HARWICH — Selectmen on Monday night issued a contract to Community Development Corporation to provide housing coordinator services to the affordable housing trust for a second year. But there was debate over who should issue the contract, the town's affordable housing trust or selectmen.
Selectman Donald Howell, who also serves on the trust, declared it should be the selectmen’s decision, not the trust’s, to issue the second-year agreement with CDC, pointing out the trust was not a party to the initial agreement or even an entity when the agreement was signed by selectmen.
Howell said it had been six weeks since the expiration of the first contract and CDC has continued to provide services to the trust. That shouldn’t have happened, he said, and the agency needs to be paid.
Town Administrator Christopher Clark said he raised the issue while at a state procurement seminar put on by the Attorney General’s procurement unit and was told the trust can issue the contract. Clark also pointed out he has a legal opinion from town counsel John Giorgio which states the trust “has express authority to enter into contracts to fulfill its purposes.”
Howell said he spent 20 minutes speaking to town counsel before attending the trust meeting and took the position that the contract should be between the town and the CDC. Howell said the trust did not issue the RFP relating to the services; that was also done through the board of selectmen.

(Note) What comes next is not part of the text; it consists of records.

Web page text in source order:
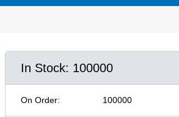
In Stock: 100000
On Order: 100000
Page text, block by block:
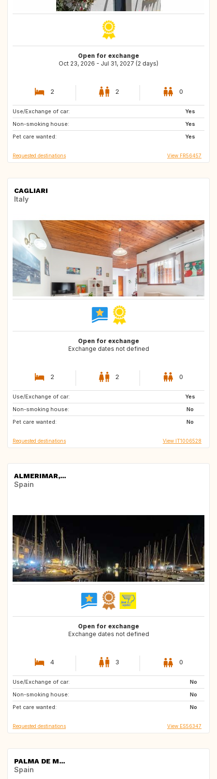
Open for exchange
Oct 23, 2026 - Jul 31, 2027 (2 days)
2 2 0
Use/Exchange of car:
Yes
Non-smoking house:
Yes
Pet care wanted:
Yes
FI
NO
Requested destinations View FR56457
CAGLIARI
Italy
Open for exchange
Exchange dates not defined
2 2 0
Use/Exchange of car:
Yes
Non-smoking house:
No
Pet care wanted:
No
US
NL
US
Requested destinations View IT1006528
ALMERIMAR,...
Spain
Open for exchange
Exchange dates not defined
4 3 0
Use/Exchange of car:
No
Non-smoking house:
No
Pet care wanted:
No
CH
Requested destinations View ES56347
PALMA DE M...
Spain
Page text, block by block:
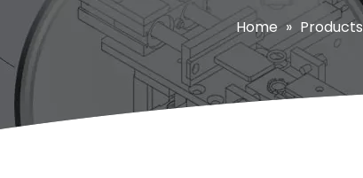
Home » Products

Speaking to the legal opinion, Howell said, “You only get a verbal opinion from a lawyer based on the verbal facts you’re conveying, and if you’re leaving anything out it can radically change the outcome.”
Giorgio’s opinion cited Clark as chief procurement officer for the town who solicited proposals for housing coordinator services, and indicated the services would be for two years.

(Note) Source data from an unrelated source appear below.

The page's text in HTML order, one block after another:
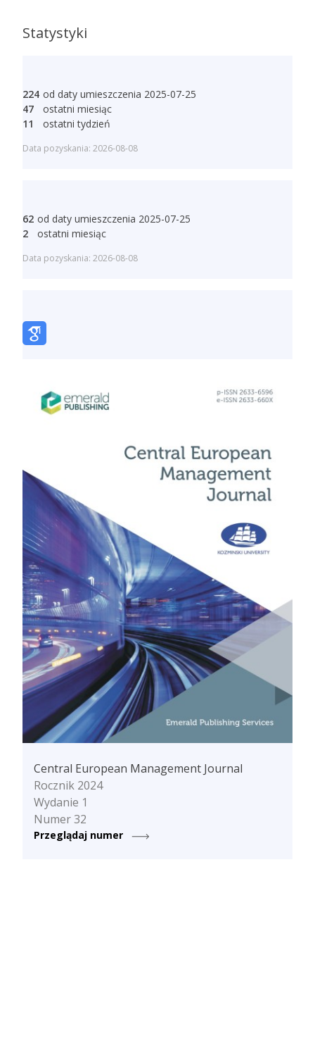
Central European Management Journal
Rocznik 2024
Wydanie 1
Numer 32
Przeglądaj numer
Statystyki
224 od daty umieszczenia 2025-07-25
47
ostatni miesiąc
11
ostatni tydzień
Data pozyskania: 2026-08-08
62 od daty umieszczenia 2025-07-25
2
ostatni miesiąc
Data pozyskania: 2026-08-08

“The first year of the contract is coming to a close and you plan on recommending the AHT (now that the trust is operational) that a one-year contract for the second year be awarded by the AHT. You have also informed me that you have been appointed as chair to the AHT,” Giorgio wrote.

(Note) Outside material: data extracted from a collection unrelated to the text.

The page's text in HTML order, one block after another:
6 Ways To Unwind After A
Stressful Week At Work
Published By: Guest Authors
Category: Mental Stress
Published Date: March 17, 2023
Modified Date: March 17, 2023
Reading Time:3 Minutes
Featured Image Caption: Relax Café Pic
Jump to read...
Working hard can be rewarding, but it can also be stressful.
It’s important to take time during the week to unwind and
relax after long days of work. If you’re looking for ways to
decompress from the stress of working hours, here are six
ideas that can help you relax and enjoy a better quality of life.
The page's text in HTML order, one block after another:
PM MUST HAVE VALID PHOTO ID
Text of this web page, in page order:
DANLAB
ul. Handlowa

“I do not see any issue from a procurement standpoint because, based on what you have told me, a two-year contract was properly procured. That fact that the contract for the first year was executed by the board of selectmen does not, in my opinion, preclude the AHT, which was subsequently established, from entering into a contract for the second year because the second year is within the scope of the RFP as originally issued. In this regard, I would note that pursuant ti G. L. c. 44, Section 55, (c) (4) an affordable housing trust has express authority to enter into a contract to fulfill its purpose.”
In an email a few days after Giorgio issued his opinion, he questioned comments made by Howell in the trust meeting about their 20-minute discussion. “I am not sure why Don is stating that. I did not change my opinion,” Giorgio wrote.
“It is as much what wasn’t asked as what was asked,” Howell said at Monday night's board meeting when selectmen approved the contract. “At no point did I reference that Mr. Giorgio changed his mind. He was never asked whether or not the board of selectmen could issue the contract.”
Howell said he got the trust to vote that the selectmen should exercise the contract.
There were issues raised about Clark serving as town administrator and the chair of the trust. Trust member Judith Underwood took issue with Clark as chair of the trust seeking the opinion from legal counsel, suggesting the legal opinion should have been sought by the town administrator for the board of selectmen and not by the AHT chair.
“Let’s keep it clean and get these people paid,” Underwood said.
Howell offered a motion to send the contract to selectmen with a recommendation by the trust to execute the contract. The board voted 4-1 to do so.
“The trust needs to act as an independent entity. I do not see it the same as Don does,” said Clark, who cast the dissenting vote.